**Requirement:**
From the first line to the last, copy the listing exactly and omit the pictures.

**Given data:**

..........

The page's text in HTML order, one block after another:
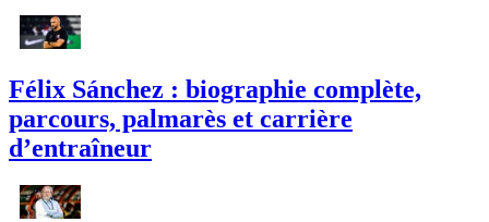
Félix Sánchez : biographie complète,
parcours, palmarès et carrière
d’entraîneur

..........

**Your solution:**
The page's text in HTML order, one block after another:
Félix Sánchez : biographie complète,
parcours, palmarès et carrière
d’entraîneur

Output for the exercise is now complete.